Single by Muddy Waters
- B-side: "All Aboard"
- Released: April 7, 1956
- Recorded: Chicago, January 1956
- Genre: Blues
- Length: 2:51
- Label: Chess
- Songwriter: Bernard Roth
- Producers: Leonard Chess, Phil Chess

Muddy Waters singles chronology
| "Trouble No More" (1955) | "Forty Days and Forty Nights" (1956) | "Don't Go No Farther" (1956) |

= Forty Days and Forty Nights =

Blues song first recorded by Muddy Waters in 1956

"Forty Days and Forty Nights" is a blues song recorded by Muddy Waters in 1956. Called "a big, bold record", it spent six weeks in the Billboard R&B chart, where it reached number seven. "Forty Days and Forty Nights" has been interpreted and recorded by a variety of artists.

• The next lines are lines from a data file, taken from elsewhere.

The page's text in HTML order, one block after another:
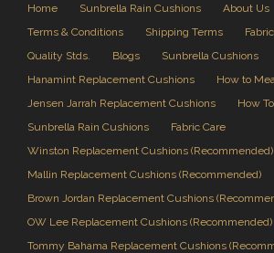
Home Sunbrella Rain Cushions About Us
Terms & Conditions
Shipping Terms
Quality Stds.
Blogs
Sunbrella Cushions
Hanamint Replacement Cushions
How to
Jensen Jarrah Replacement Cushions
How
Sunbrella Rain Cushions
Fabric Care
Winston Replacement Cushions (Recommended)
Mallin Replacement Cushions (Recommended)
Brown Jordan Replacement Cushions
OW Lee Replacement Cushions (Recommended)
Tommy Bahama Replacement Cushions
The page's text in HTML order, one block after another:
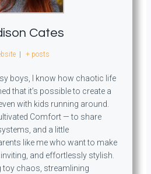
Cates
+ posts
boys, I know how chaotic life
that it’s possible to create a
with kids running around.
Comfort — to share
and a little
like me who want to make
and effortlessly stylish.
toy chaos, streamlining
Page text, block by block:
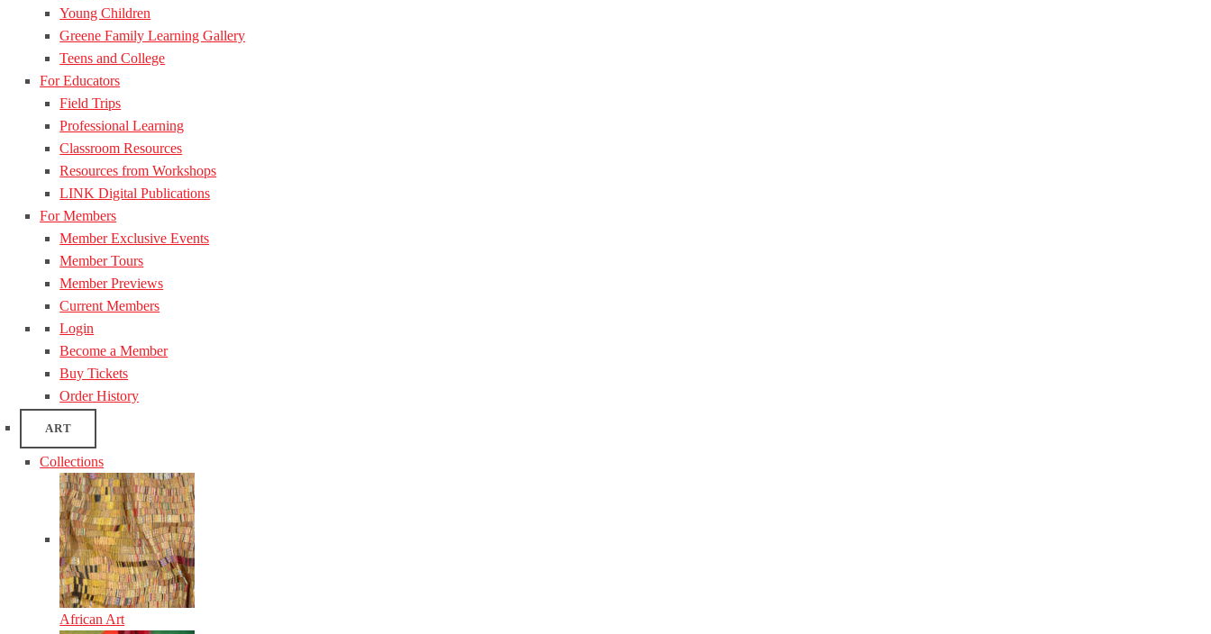
Young Children
Greene Family Learning Gallery
Teens and College
For Educators
Field Trips
Professional Learning
Classroom Resources
Resources from Workshops
LINK Digital Publications
For Members
Member Exclusive Events
Member Tours
Member Previews
Current Members
Login
Become a Member
Buy Tickets
Order History
ART
Collections
African Art
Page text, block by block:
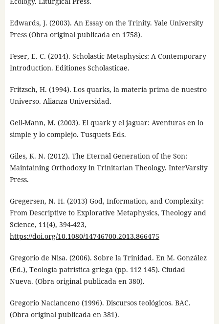
Edwards, J. (2003). An Essay on the Trinity. Yale University
Press (Obra original publicada en 1758).
Feser, E. C. (2014). Scholastic Metaphysics: A Contemporary
Introduction. Editiones Scholasticae.
Fritzsch, H. (1994). Los quarks, la materia prima de nuestro
Universo. Alianza Universidad.
Gell-Mann, M. (2003). El quark y el jaguar: Aventuras en lo
simple y lo complejo. Tusquets Eds.
Giles, K. N. (2012). The Eternal Generation of the Son:
Maintaining Orthodoxy in Trinitarian Theology. InterVarsity
Press.
Gregersen, N. H. (2013) God, Information, and Complexity:
From Descriptive to Explorative Metaphysics, Theology and
Science, 11(4), 394-423,
https://doi.org/10.1080/14746700.2013.866475
Gregorio de Nisa. (2006). Sobre la Trinidad. En M. González
(Ed.), Teología patrística griega (pp. 112 145). Ciudad
Nueva. (Obra original publicada en 380).
Gregorio Nacianceno (1996). Discursos teológicos. BAC.
(Obra original publicada en 381).
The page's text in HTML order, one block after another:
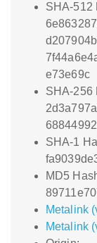
SHA-512
e73e69c
SHA-256
SHA-1
MD5
Metalink
Metalink
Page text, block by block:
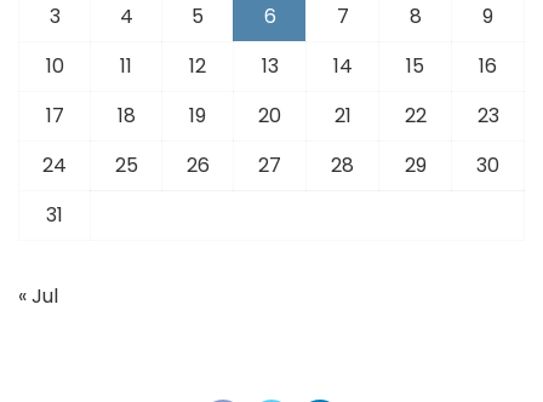
3
4 5 6 7 8
9
10
11 12 13 14 15
16
17
18 19 20 21 22
23
24
25 26 27 28 29
30
31
« Jul

==Composition and recording==
"Forty Days and Forty Nights" is a midtempo blues song with an irregular number of bars written by Bernard Roth (who also wrote Muddy Waters' "Just to Be with You"). An early review in Billboard magazine described it as "a dramatic piece of material with effective lyrics".

Forty days and forty nights, since my baby left this town
Sun shinin' all day long, but the rain keep falling down
She's my life I need her so, why she left I just don't know

The song was recorded in January 1956 for Chess Records in Chicago during guitarist Pat Hare's first recording session with Waters. Biographer Robert Gordon writes, "Hare's crunching power chords rippled with distortion that was well suited for blues in the rock and roll explosion". In addition to Muddy Waters on vocals and Hare on guitar are Little Walter on harmonica, Willie Dixon on bass, possibly Fred Below or Francis Clay on drums, and Jimmy Rogers or Hubert Sumlin on second guitar.

==Releases==
The song was one of Waters' last charting singles and appears on several of his compilation albums, including the 1965 album The Real Folk Blues. He later recorded "Forty Days and Forty Nights" for the 1969 Fathers and Sons album and the Authorized Bootleg: Live at the Fillmore Auditorium November 4-6, 1966 album released in 2009.